**The input:**
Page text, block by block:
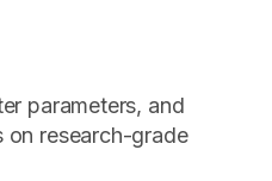
parameters, and
on research-grade
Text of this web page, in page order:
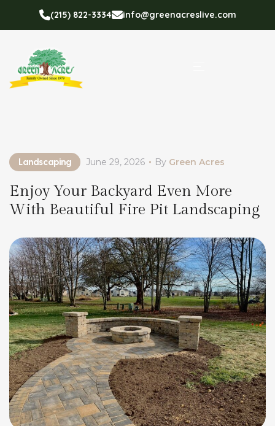
(215) 822-3334 info@greenacreslive.com
Landscaping By Green Acres
June 29, 2026
Enjoy Your Backyard Even More
With Beautiful Fire Pit Landscaping
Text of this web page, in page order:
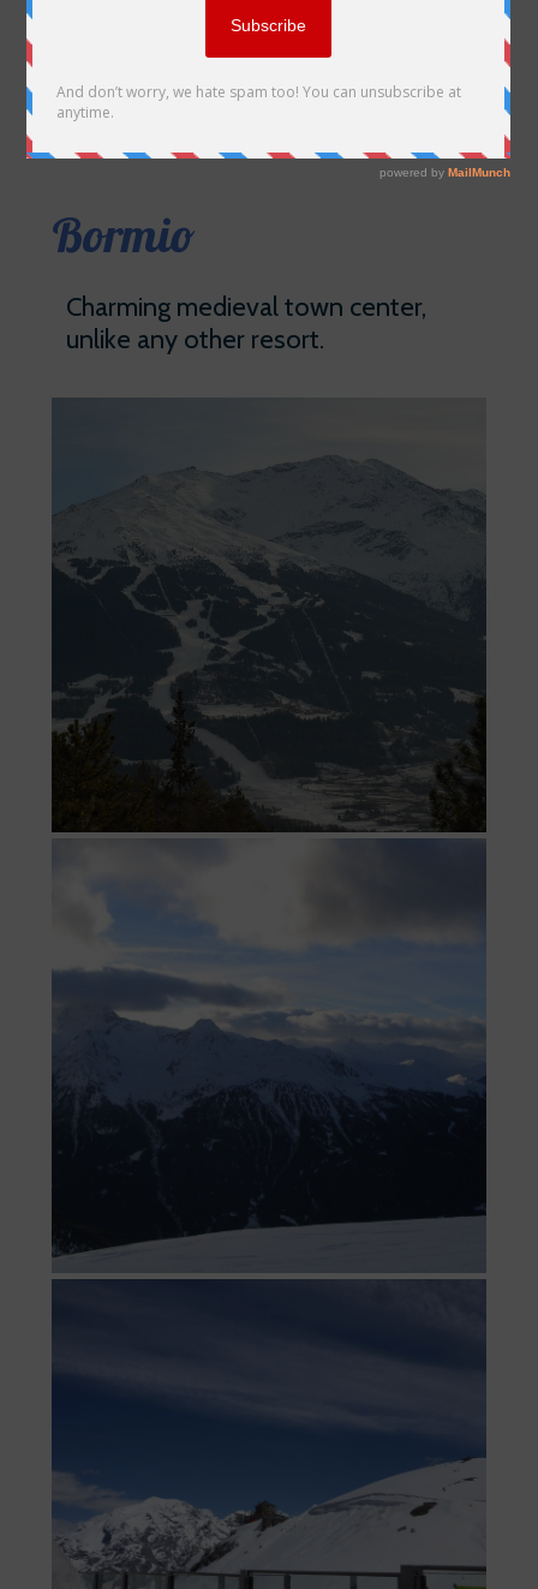
Bormio
Charming medieval town center,
unlike any other resort.
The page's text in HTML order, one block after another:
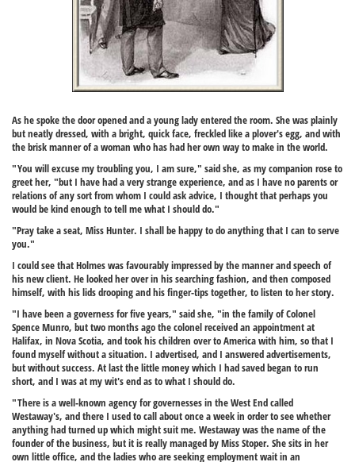
As he spoke the door opened and a young lady entered the room. She was plainly
but neatly dressed, with a bright, quick face, freckled like a plover's egg, and with
the brisk manner of a woman who has had her own way to make in the world.
"You will excuse my troubling you, I am sure," said she, as my companion rose to
greet her, "but I have had a very strange experience, and as I have no parents or
relations of any sort from whom I could ask advice, I thought that perhaps you
would be kind enough to tell me what I should do."
"Pray take a seat, Miss Hunter. I shall be happy to do anything that I can to serve
you."
I could see that Holmes was favourably impressed by the manner and speech of
his new client. He looked her over in his searching fashion, and then composed
himself, with his lids drooping and his finger-tips together, to listen to her story.
"I have been a governess for five years," said she, "in the family of Colonel
Spence Munro, but two months ago the colonel received an appointment at
Halifax, in Nova Scotia, and took his children over to America with him, so that I
found myself without a situation. I advertised, and I answered advertisements,
but without success. At last the little money which I had saved began to run
short, and I was at my wit's end as to what I should do.
"There is a well-known agency for governesses in the West End called
Westaway's, and there I used to call about once a week in order to see whether
anything had turned up which might suit me. Westaway was the name of the
founder of the business, but it is really managed by Miss Stoper. She sits in her
own little office, and the ladies who are seeking employment wait in an
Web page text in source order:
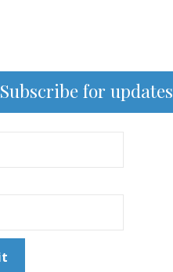
Subscribe for updates
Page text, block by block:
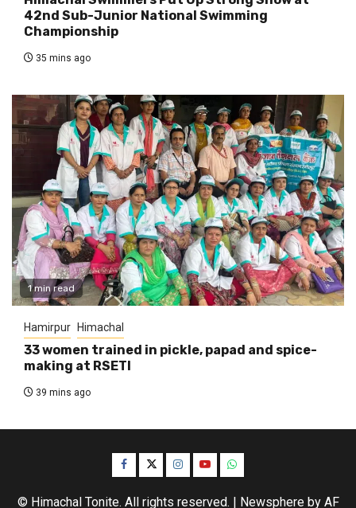
42nd Sub-Junior National Swimming
Championship
35 mins ago
1 min read
Hamirpur Himachal
33 women trained in pickle, papad and spice-
making at RSETI
39 mins ago
Facebook
TwitterInstagram
YouTubeWhatsApp
© Himachal Tonite. All rights reserved. | Newsphereby AF
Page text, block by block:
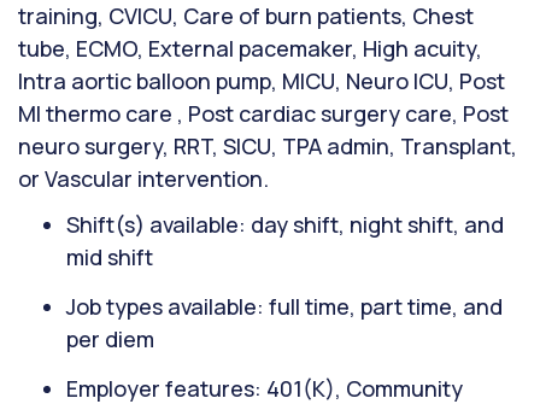
training, CVICU, Care of burn patients, Chest
tube, ECMO, External pacemaker, High acuity,
Intra aortic balloon pump, MICU, Neuro ICU, Post
MI thermo care , Post cardiac surgery care, Post
neuro surgery, RRT, SICU, TPA admin, Transplant,
or Vascular intervention.
Shift(s) available: day shift, night shift, and
mid shift
Job types available: full time, part time, and
per diem
Employer features: 401(K), Community
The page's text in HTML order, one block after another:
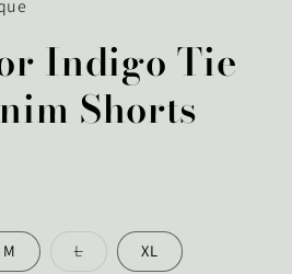
Indigo Tie
Shorts
M LVariant XL
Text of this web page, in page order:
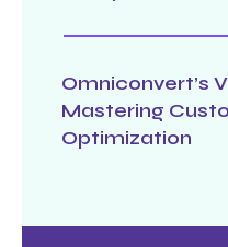
Omniconvert’s
Mastering
Optimization
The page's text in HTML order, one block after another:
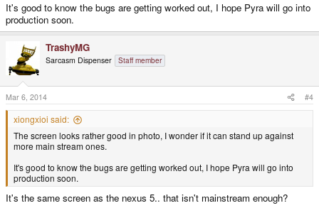
It's good to know the bugs are getting worked out, I hope Pyra will go into
production soon.
TrashyMG
Sarcasm Dispenser Staff member
Mar 6, 2014 #4
xiongxioi said:
The screen looks rather good in photo, I wonder if it can stand up against
more main stream ones.
It's good to know the bugs are getting worked out, I hope Pyra will go into
production soon.
It's the same screen as the nexus 5.. that isn't mainstream enough?
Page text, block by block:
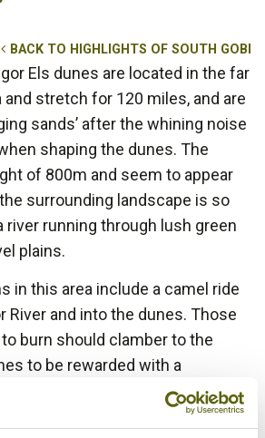
BACK TO HIGHLIGHTS OF SOUTH GOBI
Els dunes are located in the far
stretch for 120 miles, and are
sands’ after the whining noise
shaping the dunes. The
of 800m and seem to appear
surrounding landscape is so
river running through lush green
plains.
in this area include a camel ride
River and into the dunes. Those
burn should clamber to the
to be rewarded with a
the Gobi scenery – especially
sunset to watch the sands and
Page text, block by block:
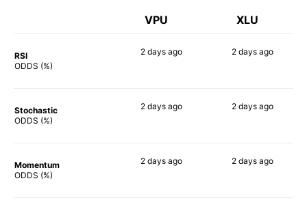
VPU XLU
RSI
ODDS (%)
2 daysago 2 days ago
Stochastic
ODDS (%)
2 daysago 2 days ago
Momentum
ODDS (%)
2 daysago 2 days ago
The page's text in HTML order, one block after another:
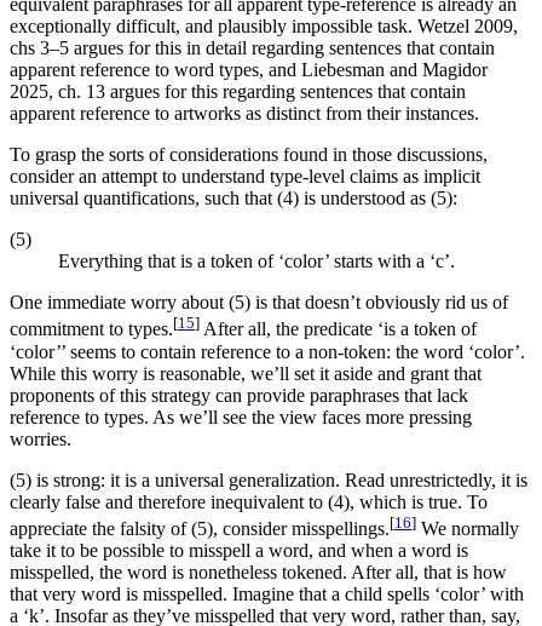
equivalent paraphrases for all apparent type-reference is already an
exceptionally difficult, and plausibly impossible task. Wetzel 2009,
chs 3–5 argues for this in detail regarding sentences that contain
apparent reference to word types, and Liebesman and Magidor
2025, ch. 13 argues for this regarding sentences that contain
apparent reference to artworks as distinct from their instances.
To grasp the sorts of considerations found in those discussions,
consider an attempt to understand type-level claims as implicit
universal quantifications, such that (4) is understood as (5):
(5)
Everything that is a token of ‘color’ starts with a ‘c’.
One immediate worry about (5) is that doesn’t obviously rid us of
commitment to types.[15] After all, the predicate ‘is a token of
‘color’’ seems to contain reference to a non-token: the word ‘color’.
While this worry is reasonable, we’ll set it aside and grant that
proponents of this strategy can provide paraphrases that lack
reference to types. As we’ll see the view faces more pressing
worries.
(5) is strong: it is a universal generalization. Read unrestrictedly, it is
clearly false and therefore inequivalent to (4), which is true. To
appreciate the falsity of (5), consider misspellings.[16] We normally
take it to be possible to misspell a word, and when a word is
misspelled, the word is nonetheless tokened. After all, that is how
that very word is misspelled. Imagine that a child spells ‘color’ with
a ‘k’. Insofar as they’ve misspelled that very word, rather than, say,
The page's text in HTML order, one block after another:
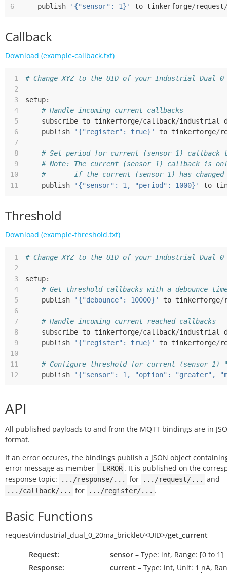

**Instructions to follow:** The job is to return the listing above exactly, minus its pictures.

**Exercise solution:**
Page text, block by block:
parameters, and
on research-grade
Text of this web page, in page order:
(215) 822-3334 info@greenacreslive.com
Landscaping By Green Acres
June 29, 2026
Enjoy Your Backyard Even More
With Beautiful Fire Pit Landscaping
Text of this web page, in page order:
Bormio
Charming medieval town center,
unlike any other resort.
The page's text in HTML order, one block after another:
As he spoke the door opened and a young lady entered the room. She was plainly
but neatly dressed, with a bright, quick face, freckled like a plover's egg, and with
the brisk manner of a woman who has had her own way to make in the world.
"You will excuse my troubling you, I am sure," said she, as my companion rose to
greet her, "but I have had a very strange experience, and as I have no parents or
relations of any sort from whom I could ask advice, I thought that perhaps you
would be kind enough to tell me what I should do."
"Pray take a seat, Miss Hunter. I shall be happy to do anything that I can to serve
you."
I could see that Holmes was favourably impressed by the manner and speech of
his new client. He looked her over in his searching fashion, and then composed
himself, with his lids drooping and his finger-tips together, to listen to her story.
"I have been a governess for five years," said she, "in the family of Colonel
Spence Munro, but two months ago the colonel received an appointment at
Halifax, in Nova Scotia, and took his children over to America with him, so that I
found myself without a situation. I advertised, and I answered advertisements,
but without success. At last the little money which I had saved began to run
short, and I was at my wit's end as to what I should do.
"There is a well-known agency for governesses in the West End called
Westaway's, and there I used to call about once a week in order to see whether
anything had turned up which might suit me. Westaway was the name of the
founder of the business, but it is really managed by Miss Stoper. She sits in her
own little office, and the ladies who are seeking employment wait in an
Web page text in source order:
Subscribe for updates
Page text, block by block:
42nd Sub-Junior National Swimming
Championship
35 mins ago
1 min read
Hamirpur Himachal
33 women trained in pickle, papad and spice-
making at RSETI
39 mins ago
Facebook
TwitterInstagram
YouTubeWhatsApp
© Himachal Tonite. All rights reserved. | Newsphereby AF
Page text, block by block:
training, CVICU, Care of burn patients, Chest
tube, ECMO, External pacemaker, High acuity,
Intra aortic balloon pump, MICU, Neuro ICU, Post
MI thermo care , Post cardiac surgery care, Post
neuro surgery, RRT, SICU, TPA admin, Transplant,
or Vascular intervention.
Shift(s) available: day shift, night shift, and
mid shift
Job types available: full time, part time, and
per diem
Employer features: 401(K), Community
The page's text in HTML order, one block after another:
Indigo Tie
Shorts
M LVariant XL
Text of this web page, in page order:
Omniconvert’s
Mastering
Optimization
The page's text in HTML order, one block after another:
It's good to know the bugs are getting worked out, I hope Pyra will go into
production soon.
TrashyMG
Sarcasm Dispenser Staff member
Mar 6, 2014 #4
xiongxioi said:
The screen looks rather good in photo, I wonder if it can stand up against
more main stream ones.
It's good to know the bugs are getting worked out, I hope Pyra will go into
production soon.
It's the same screen as the nexus 5.. that isn't mainstream enough?
Page text, block by block:
BACK TO HIGHLIGHTS OF SOUTH GOBI
Els dunes are located in the far
stretch for 120 miles, and are
sands’ after the whining noise
shaping the dunes. The
of 800m and seem to appear
surrounding landscape is so
river running through lush green
plains.
in this area include a camel ride
River and into the dunes. Those
burn should clamber to the
to be rewarded with a
the Gobi scenery – especially
sunset to watch the sands and
Page text, block by block:
VPU XLU
RSI
ODDS (%)
2 daysago 2 days ago
Stochastic
ODDS (%)
2 daysago 2 days ago
Momentum
ODDS (%)
2 daysago 2 days ago
The page's text in HTML order, one block after another:
equivalent paraphrases for all apparent type-reference is already an
exceptionally difficult, and plausibly impossible task. Wetzel 2009,
chs 3–5 argues for this in detail regarding sentences that contain
apparent reference to word types, and Liebesman and Magidor
2025, ch. 13 argues for this regarding sentences that contain
apparent reference to artworks as distinct from their instances.
To grasp the sorts of considerations found in those discussions,
consider an attempt to understand type-level claims as implicit
universal quantifications, such that (4) is understood as (5):
(5)
Everything that is a token of ‘color’ starts with a ‘c’.
One immediate worry about (5) is that doesn’t obviously rid us of
commitment to types.[15] After all, the predicate ‘is a token of
‘color’’ seems to contain reference to a non-token: the word ‘color’.
While this worry is reasonable, we’ll set it aside and grant that
proponents of this strategy can provide paraphrases that lack
reference to types. As we’ll see the view faces more pressing
worries.
(5) is strong: it is a universal generalization. Read unrestrictedly, it is
clearly false and therefore inequivalent to (4), which is true. To
appreciate the falsity of (5), consider misspellings.[16] We normally
take it to be possible to misspell a word, and when a word is
misspelled, the word is nonetheless tokened. After all, that is how
that very word is misspelled. Imagine that a child spells ‘color’ with
a ‘k’. Insofar as they’ve misspelled that very word, rather than, say,
The page's text in HTML order, one block after another:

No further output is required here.